YOUR ASSIGNMENT: Could you copy every line of the data that contains the word "Anmeldung"?

########

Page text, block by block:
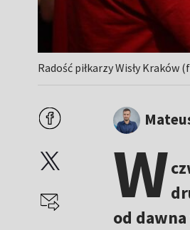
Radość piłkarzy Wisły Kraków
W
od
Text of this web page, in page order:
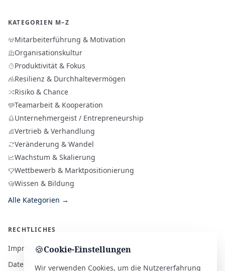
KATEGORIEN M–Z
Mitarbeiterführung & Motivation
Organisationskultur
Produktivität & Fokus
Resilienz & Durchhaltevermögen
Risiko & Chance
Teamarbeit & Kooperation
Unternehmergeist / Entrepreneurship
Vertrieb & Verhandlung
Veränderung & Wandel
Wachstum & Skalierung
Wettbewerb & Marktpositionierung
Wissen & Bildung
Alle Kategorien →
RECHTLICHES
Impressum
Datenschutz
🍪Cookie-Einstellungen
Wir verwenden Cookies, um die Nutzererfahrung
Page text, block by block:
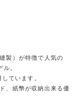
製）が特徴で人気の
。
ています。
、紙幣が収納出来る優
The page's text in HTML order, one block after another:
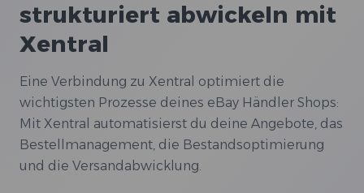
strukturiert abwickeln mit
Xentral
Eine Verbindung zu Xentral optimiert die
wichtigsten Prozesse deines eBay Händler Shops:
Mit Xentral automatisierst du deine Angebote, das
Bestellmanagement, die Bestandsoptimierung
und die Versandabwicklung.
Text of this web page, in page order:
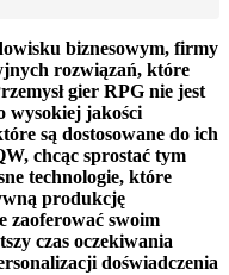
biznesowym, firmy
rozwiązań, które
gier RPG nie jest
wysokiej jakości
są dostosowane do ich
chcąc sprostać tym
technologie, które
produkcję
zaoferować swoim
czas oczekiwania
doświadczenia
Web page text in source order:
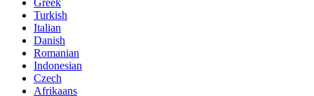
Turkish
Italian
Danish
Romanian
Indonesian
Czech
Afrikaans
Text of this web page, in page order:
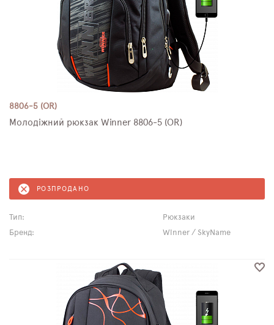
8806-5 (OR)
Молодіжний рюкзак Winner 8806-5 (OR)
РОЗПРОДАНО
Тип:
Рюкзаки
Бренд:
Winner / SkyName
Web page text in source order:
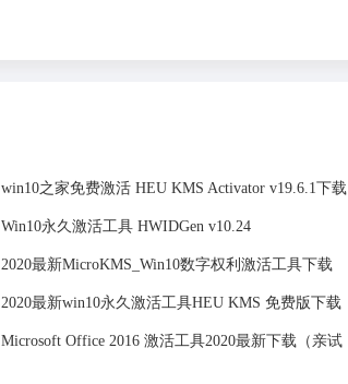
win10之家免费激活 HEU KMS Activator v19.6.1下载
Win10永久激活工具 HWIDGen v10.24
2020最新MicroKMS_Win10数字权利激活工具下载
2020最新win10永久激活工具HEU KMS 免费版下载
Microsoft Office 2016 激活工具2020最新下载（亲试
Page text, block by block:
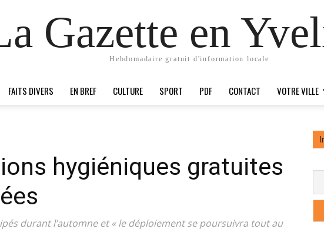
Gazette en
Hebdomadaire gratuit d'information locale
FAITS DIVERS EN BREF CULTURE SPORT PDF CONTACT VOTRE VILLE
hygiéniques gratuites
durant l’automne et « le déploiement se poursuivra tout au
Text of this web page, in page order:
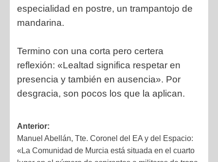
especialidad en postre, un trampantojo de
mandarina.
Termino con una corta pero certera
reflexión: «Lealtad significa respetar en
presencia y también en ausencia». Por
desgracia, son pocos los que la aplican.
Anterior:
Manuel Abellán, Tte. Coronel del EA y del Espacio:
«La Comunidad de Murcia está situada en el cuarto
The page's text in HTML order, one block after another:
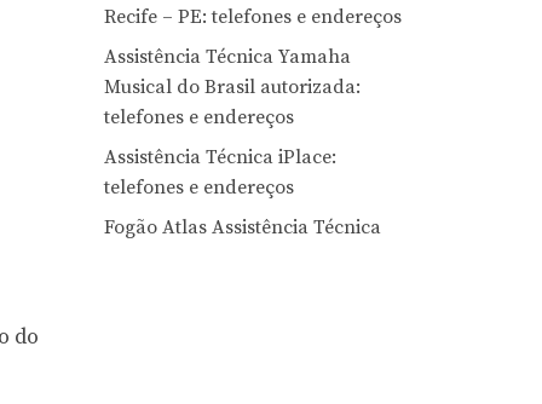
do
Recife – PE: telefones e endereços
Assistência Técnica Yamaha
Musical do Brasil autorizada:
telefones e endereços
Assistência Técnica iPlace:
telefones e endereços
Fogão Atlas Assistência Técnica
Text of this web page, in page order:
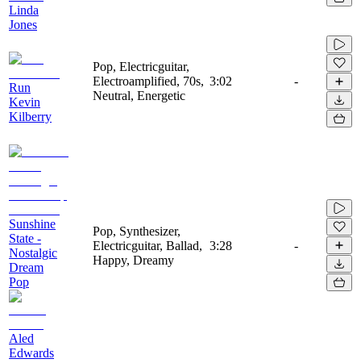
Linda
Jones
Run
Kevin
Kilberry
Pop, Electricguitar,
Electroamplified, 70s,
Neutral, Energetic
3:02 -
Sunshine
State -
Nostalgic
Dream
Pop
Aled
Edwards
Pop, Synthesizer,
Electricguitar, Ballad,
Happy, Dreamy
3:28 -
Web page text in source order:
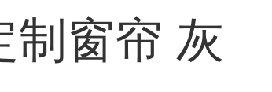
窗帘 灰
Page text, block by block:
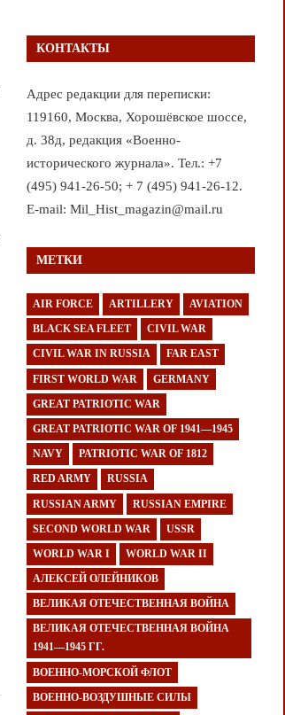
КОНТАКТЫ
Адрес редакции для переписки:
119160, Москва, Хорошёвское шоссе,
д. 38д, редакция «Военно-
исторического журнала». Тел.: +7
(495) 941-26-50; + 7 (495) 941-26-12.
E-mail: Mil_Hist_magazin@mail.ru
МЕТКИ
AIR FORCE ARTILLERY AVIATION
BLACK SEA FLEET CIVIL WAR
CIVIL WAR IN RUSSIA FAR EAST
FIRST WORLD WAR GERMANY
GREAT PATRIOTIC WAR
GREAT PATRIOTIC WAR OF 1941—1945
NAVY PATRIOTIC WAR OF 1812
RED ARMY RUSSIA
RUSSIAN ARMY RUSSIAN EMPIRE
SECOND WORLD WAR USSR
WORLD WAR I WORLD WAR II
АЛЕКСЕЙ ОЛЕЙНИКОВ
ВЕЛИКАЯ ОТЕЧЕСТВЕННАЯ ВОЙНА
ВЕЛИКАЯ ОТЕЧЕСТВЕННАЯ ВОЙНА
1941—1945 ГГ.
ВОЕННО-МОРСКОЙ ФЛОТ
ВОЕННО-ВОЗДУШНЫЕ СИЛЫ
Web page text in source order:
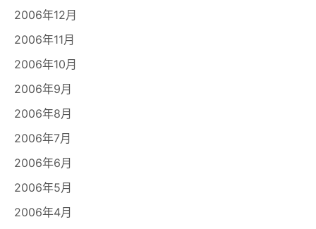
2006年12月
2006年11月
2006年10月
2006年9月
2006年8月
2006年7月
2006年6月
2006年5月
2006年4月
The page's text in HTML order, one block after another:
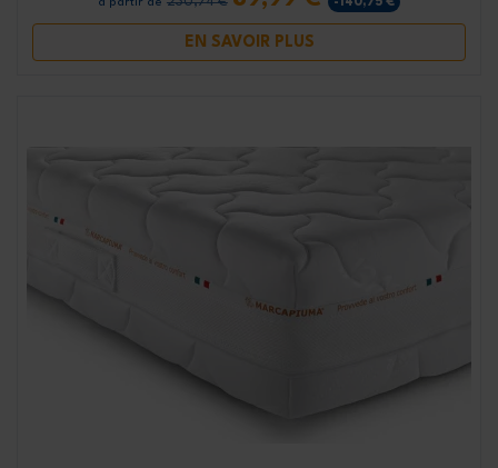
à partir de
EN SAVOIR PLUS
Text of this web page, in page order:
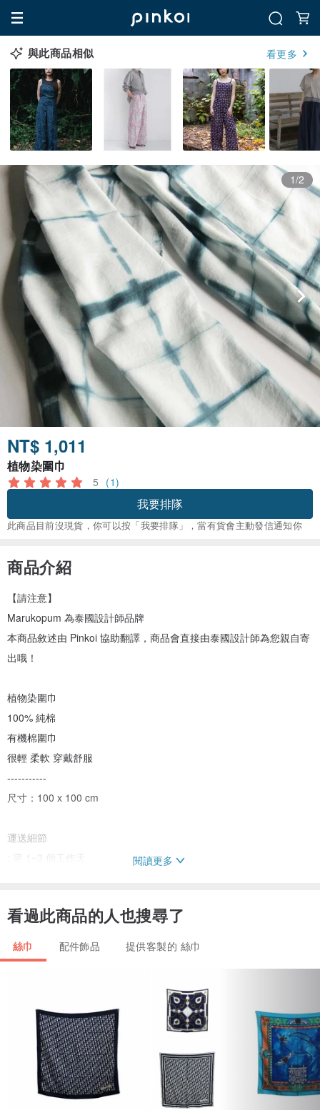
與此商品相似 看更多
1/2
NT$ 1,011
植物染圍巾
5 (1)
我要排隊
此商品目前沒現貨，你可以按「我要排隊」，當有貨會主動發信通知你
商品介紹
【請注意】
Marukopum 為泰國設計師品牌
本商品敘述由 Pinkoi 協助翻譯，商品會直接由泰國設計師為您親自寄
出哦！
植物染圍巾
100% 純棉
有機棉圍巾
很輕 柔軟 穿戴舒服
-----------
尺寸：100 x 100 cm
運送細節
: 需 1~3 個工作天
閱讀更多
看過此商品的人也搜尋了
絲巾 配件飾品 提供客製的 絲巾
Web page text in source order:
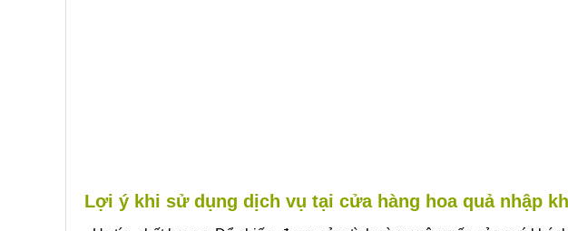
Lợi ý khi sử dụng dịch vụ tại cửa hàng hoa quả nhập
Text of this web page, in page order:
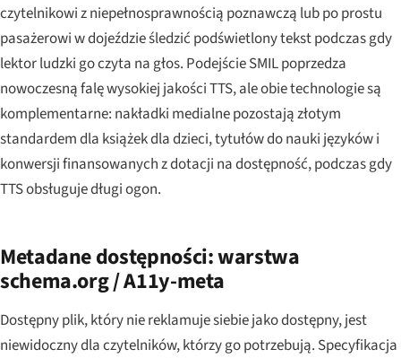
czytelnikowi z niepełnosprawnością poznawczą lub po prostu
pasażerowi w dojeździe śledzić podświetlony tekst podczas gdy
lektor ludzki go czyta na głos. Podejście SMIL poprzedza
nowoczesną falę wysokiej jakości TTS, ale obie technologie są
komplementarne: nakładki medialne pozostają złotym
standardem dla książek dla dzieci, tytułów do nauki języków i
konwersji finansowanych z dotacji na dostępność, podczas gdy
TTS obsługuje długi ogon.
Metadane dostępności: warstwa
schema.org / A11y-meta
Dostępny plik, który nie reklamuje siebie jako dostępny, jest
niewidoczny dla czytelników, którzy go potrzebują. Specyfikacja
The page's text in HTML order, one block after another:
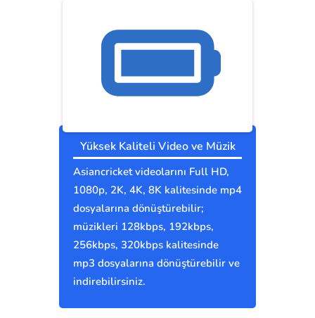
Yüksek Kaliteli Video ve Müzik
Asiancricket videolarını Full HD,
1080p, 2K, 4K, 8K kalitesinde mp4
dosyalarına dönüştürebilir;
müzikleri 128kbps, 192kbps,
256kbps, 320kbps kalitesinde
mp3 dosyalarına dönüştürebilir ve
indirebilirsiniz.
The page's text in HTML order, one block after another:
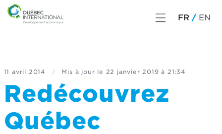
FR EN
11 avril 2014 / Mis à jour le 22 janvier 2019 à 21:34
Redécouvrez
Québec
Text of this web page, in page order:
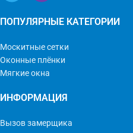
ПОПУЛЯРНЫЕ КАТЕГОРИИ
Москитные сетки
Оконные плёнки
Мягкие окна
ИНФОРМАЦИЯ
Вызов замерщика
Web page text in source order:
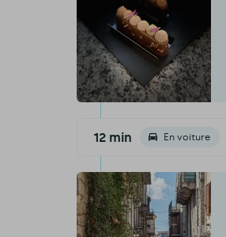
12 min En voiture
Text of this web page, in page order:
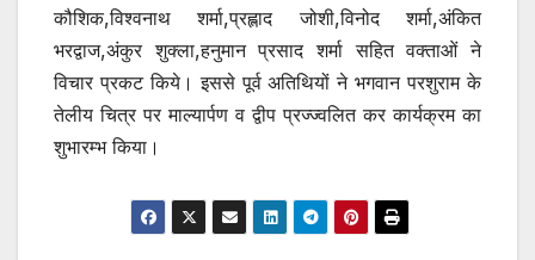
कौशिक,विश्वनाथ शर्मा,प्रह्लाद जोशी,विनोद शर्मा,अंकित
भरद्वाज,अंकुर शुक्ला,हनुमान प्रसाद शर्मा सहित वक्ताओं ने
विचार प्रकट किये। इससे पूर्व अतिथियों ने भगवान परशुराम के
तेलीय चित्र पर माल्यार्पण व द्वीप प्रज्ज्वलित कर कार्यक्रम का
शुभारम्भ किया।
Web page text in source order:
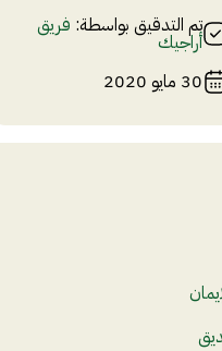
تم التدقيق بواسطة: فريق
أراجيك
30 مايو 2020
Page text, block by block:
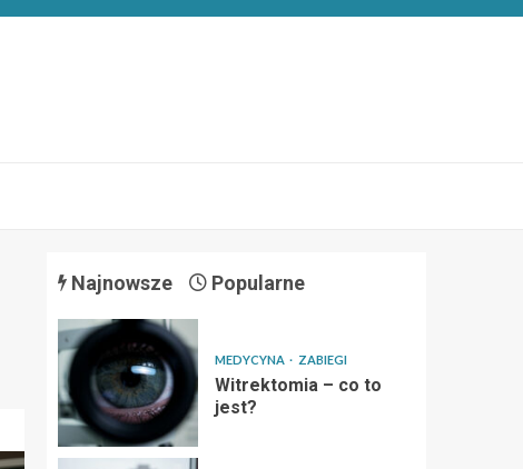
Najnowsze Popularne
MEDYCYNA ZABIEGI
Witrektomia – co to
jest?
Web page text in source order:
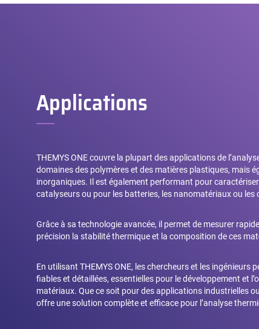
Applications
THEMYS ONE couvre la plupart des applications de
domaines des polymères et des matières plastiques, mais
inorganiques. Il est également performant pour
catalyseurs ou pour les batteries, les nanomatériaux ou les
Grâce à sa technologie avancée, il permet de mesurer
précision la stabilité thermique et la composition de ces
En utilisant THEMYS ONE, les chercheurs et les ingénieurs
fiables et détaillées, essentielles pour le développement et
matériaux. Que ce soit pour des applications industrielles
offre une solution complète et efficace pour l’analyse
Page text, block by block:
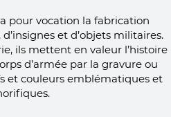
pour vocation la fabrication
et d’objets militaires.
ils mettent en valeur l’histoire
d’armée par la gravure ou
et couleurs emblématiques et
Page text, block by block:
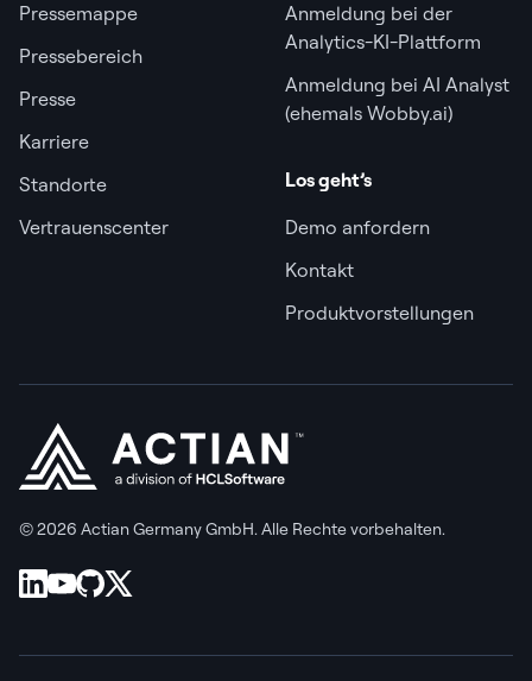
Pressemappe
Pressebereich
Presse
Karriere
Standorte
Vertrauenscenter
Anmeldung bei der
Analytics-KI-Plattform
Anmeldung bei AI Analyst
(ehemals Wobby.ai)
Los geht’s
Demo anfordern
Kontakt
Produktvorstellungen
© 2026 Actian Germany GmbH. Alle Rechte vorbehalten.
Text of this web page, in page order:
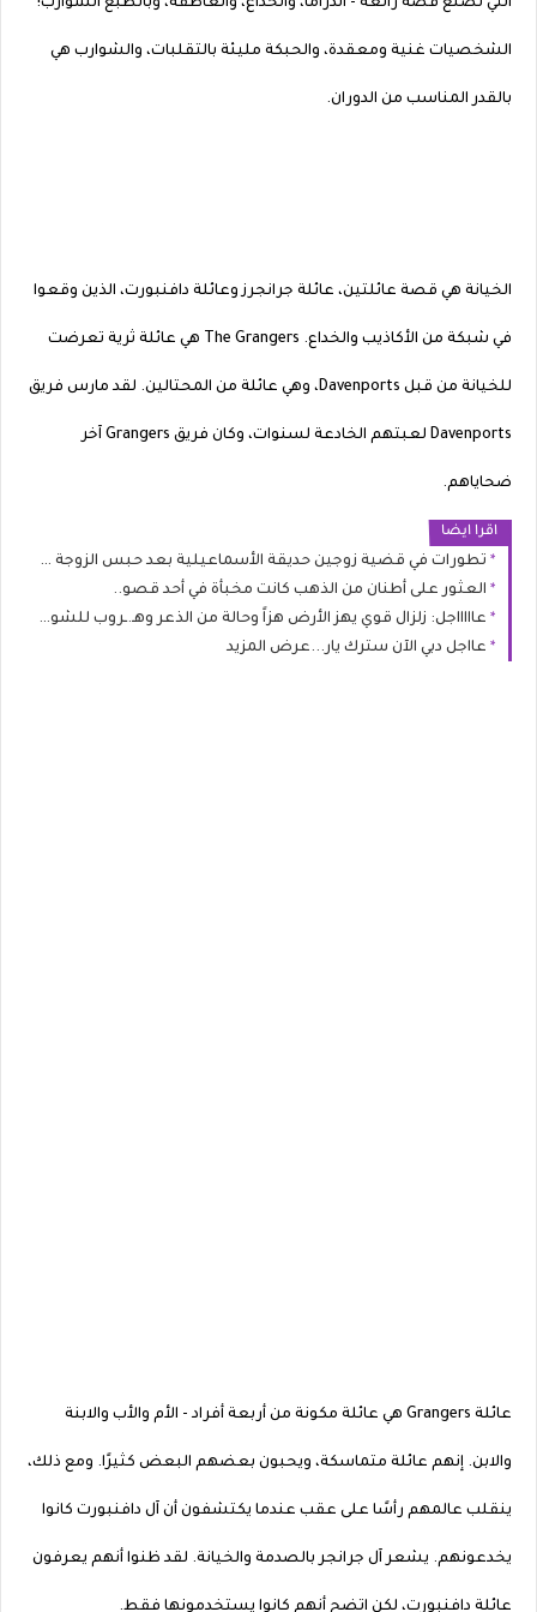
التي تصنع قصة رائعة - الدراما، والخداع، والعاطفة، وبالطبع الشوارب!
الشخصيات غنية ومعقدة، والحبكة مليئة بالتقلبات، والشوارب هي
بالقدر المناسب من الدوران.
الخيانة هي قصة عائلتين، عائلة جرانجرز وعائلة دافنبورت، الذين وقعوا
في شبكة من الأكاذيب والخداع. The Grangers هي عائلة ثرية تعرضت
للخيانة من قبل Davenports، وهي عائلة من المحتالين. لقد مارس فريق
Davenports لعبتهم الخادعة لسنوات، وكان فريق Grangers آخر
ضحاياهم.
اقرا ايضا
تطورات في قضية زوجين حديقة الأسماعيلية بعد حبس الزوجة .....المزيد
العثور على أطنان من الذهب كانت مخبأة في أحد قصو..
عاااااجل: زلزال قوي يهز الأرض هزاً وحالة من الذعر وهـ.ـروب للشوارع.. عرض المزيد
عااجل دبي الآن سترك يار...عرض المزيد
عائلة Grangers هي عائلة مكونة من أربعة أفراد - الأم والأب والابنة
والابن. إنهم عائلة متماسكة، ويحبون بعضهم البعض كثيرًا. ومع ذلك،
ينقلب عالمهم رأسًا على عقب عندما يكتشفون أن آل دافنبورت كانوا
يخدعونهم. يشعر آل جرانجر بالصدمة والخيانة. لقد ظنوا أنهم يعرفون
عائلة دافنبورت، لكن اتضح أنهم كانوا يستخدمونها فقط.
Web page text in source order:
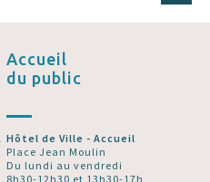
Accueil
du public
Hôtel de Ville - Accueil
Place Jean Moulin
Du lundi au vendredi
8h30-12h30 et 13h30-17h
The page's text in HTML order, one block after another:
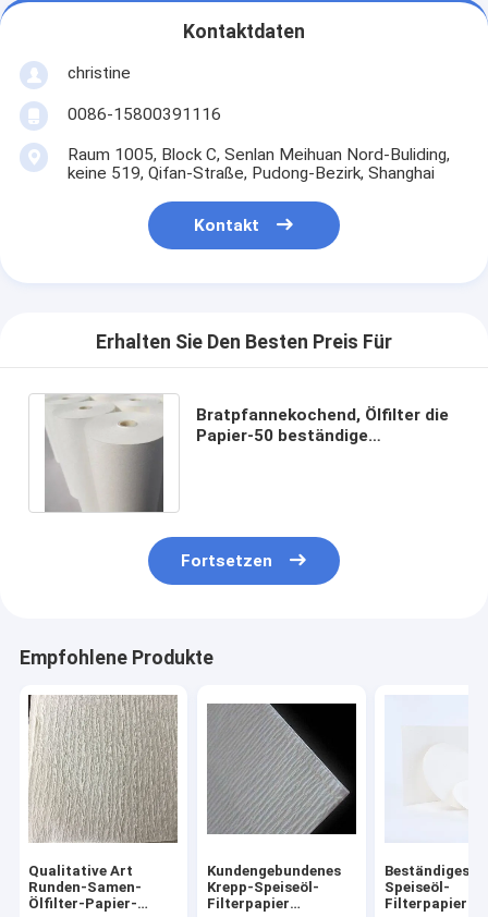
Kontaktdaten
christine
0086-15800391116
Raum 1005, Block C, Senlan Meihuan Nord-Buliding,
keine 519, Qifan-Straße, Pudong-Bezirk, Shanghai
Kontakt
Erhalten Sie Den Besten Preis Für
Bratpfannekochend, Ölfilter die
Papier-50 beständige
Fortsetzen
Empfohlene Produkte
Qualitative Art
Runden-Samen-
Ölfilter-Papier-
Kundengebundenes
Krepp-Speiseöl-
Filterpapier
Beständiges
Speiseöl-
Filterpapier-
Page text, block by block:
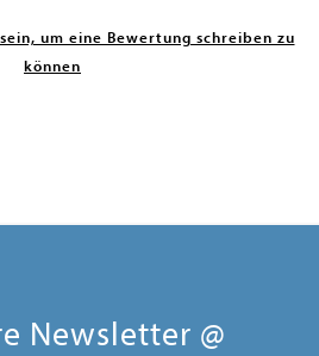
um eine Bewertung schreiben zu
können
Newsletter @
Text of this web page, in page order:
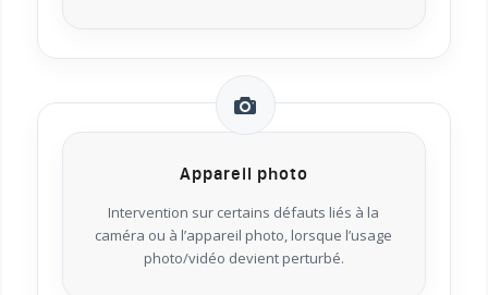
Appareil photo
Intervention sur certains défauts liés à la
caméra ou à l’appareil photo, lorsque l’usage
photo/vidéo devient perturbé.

########

WRITTEN RESPONSE:
Anmeldung bei der
Anmeldung bei AI Analyst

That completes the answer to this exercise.